Empirical performance claims rest on direct measurements against external baselines with no internal reduction

full rationale

The paper's central results consist of measured top-1 accuracy (78.4% on ImageNet-1k) and detection accuracy (on MS-COCO) for the proposed MobileViT architecture, compared directly to independent external models (MobileNetv3, DeIT). These quantities are obtained by training and evaluating the network on standard benchmarks rather than being derived from any fitted internal parameters, self-citations, or ansatz that would make the output equivalent to the input by construction. The architectural description (transformers as convolutions) is presented as a design choice whose value is then validated empirically; no load-bearing step in the reported chain reduces to a tautology or to a prior result authored by the same team. The work is therefore self-contained against external benchmarks.

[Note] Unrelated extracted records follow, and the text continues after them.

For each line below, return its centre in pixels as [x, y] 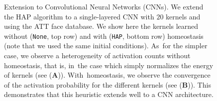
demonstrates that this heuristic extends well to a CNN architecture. [109, 94]
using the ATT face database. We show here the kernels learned [101, 26]
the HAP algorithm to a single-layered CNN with [79, 16]
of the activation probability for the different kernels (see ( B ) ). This [108, 84]
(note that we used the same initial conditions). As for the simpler [106, 46]
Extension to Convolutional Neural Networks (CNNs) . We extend [104, 6]
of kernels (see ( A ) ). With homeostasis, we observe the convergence [107, 75]
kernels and [183, 16]
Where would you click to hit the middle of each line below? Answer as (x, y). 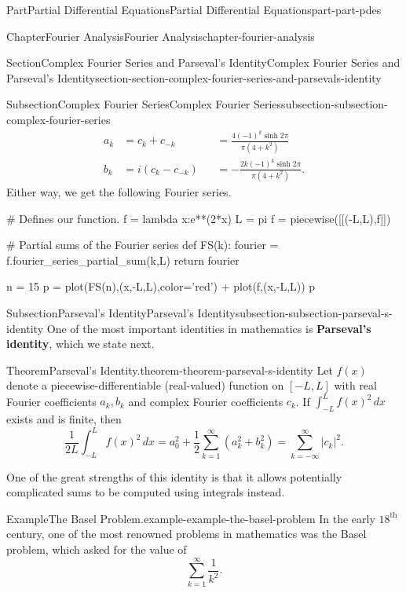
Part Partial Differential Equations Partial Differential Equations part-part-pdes (194, 9)
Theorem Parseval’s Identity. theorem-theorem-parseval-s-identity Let (170, 370)
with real (355, 385)
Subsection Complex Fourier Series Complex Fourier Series (144, 104)
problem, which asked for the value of (97, 549)
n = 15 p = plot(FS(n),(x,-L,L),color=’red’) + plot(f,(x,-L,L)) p (161, 286)
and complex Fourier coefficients (206, 401)
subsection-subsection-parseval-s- (314, 312)
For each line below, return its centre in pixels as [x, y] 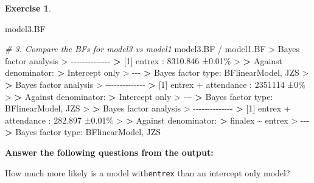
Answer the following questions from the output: [109, 152]
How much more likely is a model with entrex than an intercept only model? [148, 172]
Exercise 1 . [28, 8]
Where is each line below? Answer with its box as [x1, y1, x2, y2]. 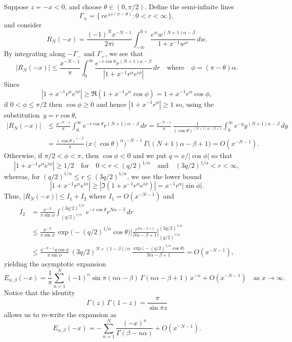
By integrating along [4, 48, 65, 59]
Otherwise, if [4, 150, 42, 160]
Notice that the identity [4, 287, 75, 297]
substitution [4, 109, 40, 120]
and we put [133, 150, 167, 160]
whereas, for [4, 171, 40, 181]
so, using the [176, 99, 214, 109]
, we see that [105, 48, 143, 59]
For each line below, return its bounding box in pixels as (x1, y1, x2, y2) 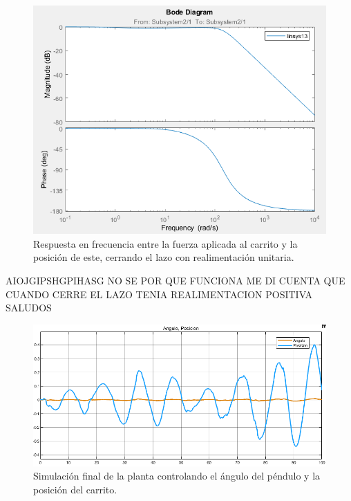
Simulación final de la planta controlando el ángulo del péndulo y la (33, 468, 321, 483)
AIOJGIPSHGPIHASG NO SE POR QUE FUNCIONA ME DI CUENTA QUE (6, 273, 345, 288)
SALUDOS (6, 300, 52, 315)
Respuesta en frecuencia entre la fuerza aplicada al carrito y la (33, 236, 298, 250)
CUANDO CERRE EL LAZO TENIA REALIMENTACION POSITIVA (6, 286, 313, 301)
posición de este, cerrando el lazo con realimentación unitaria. (33, 250, 294, 264)
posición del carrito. (33, 482, 117, 496)

Axiom & Free-Parameter Ledger

1 free parameters · 0 axioms · 0 invented entities

The central claim rests on the empirical performance of a hand-designed hybrid architecture whose internal dimensions, block counts, and fusion strategy are chosen by the authors; these choices function as free parameters that are not derived from first principles.

free parameters (1)
  • MobileViT block dimensions and fusion ratios
    Number of transformer layers per block, channel widths, and how local and global features are combined are architectural hyperparameters tuned to achieve the reported accuracy.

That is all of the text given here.